Tom Spears , The Ottawa Citizen 13 Feb 08;
An eight-year study of ocean life shows a "chaotic" balance of nature, and Dutch scientists say this chaos makes it impossible to predict the rise and fall of wild species - anywhere, ever.
Ecologists and politicians often want computers to show how nature will react if we bulldoze a forest or change the global temperature, but the Baltic Sea study now argues this kind of modeling may not be worth much.
If so, it raises doubts about how we can ever preserve a healthy environment, except through good luck.
The small Baltic creatures such as plankton were isolated from the rest of the ocean and studied for eight years. Each member of the "food web," or network of who eats whom, took turns multiplying and becoming scarce, even though the scientists kept the outside conditions constant.
And they could never figure out a pattern that allowed real predictions of how any species would fare.
"Advanced mathematical techniques proved the indisputable presence of chaos in this food web," they conclude in the journal Nature," adding that "short-term prediction is possible, but long-term prediction is not."
Lead scientist Jef Huisman said it's like trying to forecast the long-term weather: all their forecasts broke down beyond a few weeks.
This is already causing a stir in some biology circles. At Duke University in North Carolina, Stuart Pimm called the work "an outstanding job" and said it raises the possibility that nature just can't be crammed into computer models.
But he adds: "In an important way it's even more interesting than that.
"One of the classic chaotic systems is the weather," he said. "We have computer models that do a good job of predicting the weather in the short term."
But the best supercomputers can't stretch that forecast beyond a week or 10 days, echoing the Baltic Sea models that failed.
"It's the way in which they fail that's interesting," Mr. Pimm says. "They fail spectacularly badly over longer and longer periods of time."
Beyond that short-term forecast, "you simply can't do better than treating it as a game of chance," he says. Past that short-term run of accuracy, the errors shoot up exponentially.
This, he says, is what the Baltic Sea experiment found - but in populations of sea creatures, not in the weather.
"The mark of chaotic systems is not that they're unpredictable (i.e. all the time). It's that in the short term you can predict them really well, but the system deviates from your prediction and deviates ... exponentially. So you start out with a tiny error, and the next day that error doubles, and then doubles again and doubles again so eventually you've got no prediction whatsoever. And that fingerprint of chaos is at the heart of this (Baltic Sea) paper.

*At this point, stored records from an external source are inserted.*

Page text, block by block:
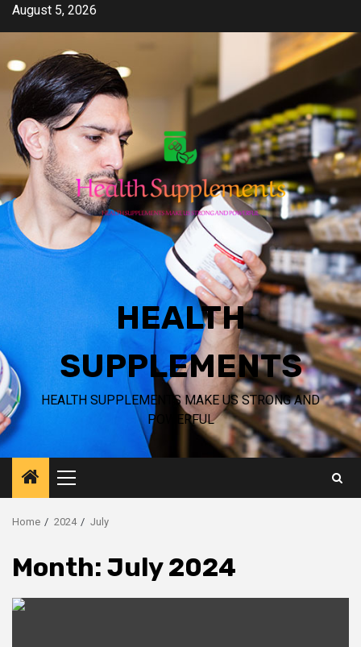
SkipAugust 5, 2026
HEALTH
SUPPLEMENTS
HEALTH SUPPLEMENTS MAKE US STRONG AND
POWERFUL
Primary
Menu
Home 2024 July
Month: July 2024
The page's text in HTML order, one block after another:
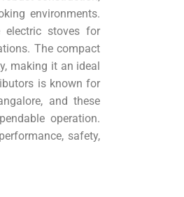
environments.
electric stoves for
The compact
making it an ideal
is known for
and these
operation.
safety,
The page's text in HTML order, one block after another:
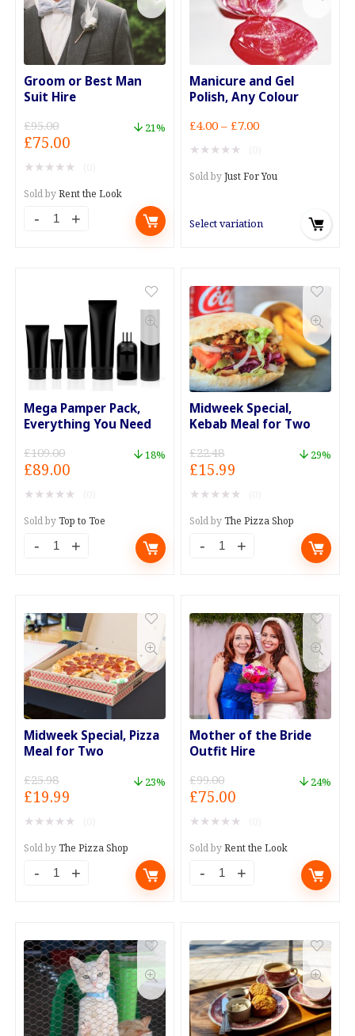
Groom or Best Man
Suit Hire
£95.00
Original
price
was:
£95.00.
£75.00
price
is:
£75.00.
21%
★ ★ ★ ★ ★
Sold byRent the Look
Groom
Hire
quantity
Manicure and Gel
Polish, Any Colour
£4.00 – £7.00Price
through
★ ★ ★ ★ ★
Sold byJust For You
Select variation
Mega Pamper Pack,
Everything You Need
£109.00
Original
price
was:
£109.00.
£89.00
price
is:
£89.00.
18%
★ ★ ★ ★ ★
Sold byTop to Toe
Mega
Everything
You
Need
quantity
Midweek Special,
Kebab Meal for Two
£22.48
Original
price
was:
£22.48.
£15.99
price
is:
£15.99.
29%
★ ★ ★ ★ ★
Sold byThe Pizza Shop
Midweek
Meal
for
Two
quantity
Midweek Special, Pizza
Meal for Two
£25.98
Original
price
was:
£25.98.
£19.99
price
is:
£19.99.
23%
★ ★ ★ ★ ★
Sold byThe Pizza Shop
Midweek
Meal
for
Two
quantity
Mother of the Bride
Outfit Hire
£99.00
Original
price
was:
£99.00.
£75.00
price
is:
£75.00.
24%
★ ★ ★ ★ ★
Sold byRent the Look
Mother
Bride
Outfit
Hire
quantity

"They're not saying, 'Aw, it's really hard to predict plankton systems.' They're finding that after the short-term intervals ... the differences will blow up exponentially."
The question now is whether this chaos will show up in populations of all wildlife from giraffes to bald eagles to crocodiles.
"That's the big question," Mr. Pimm says. "We just don't know," but this research is step one in finding out. "It alerts us to the notion that there may be a lot more stuff like this out there."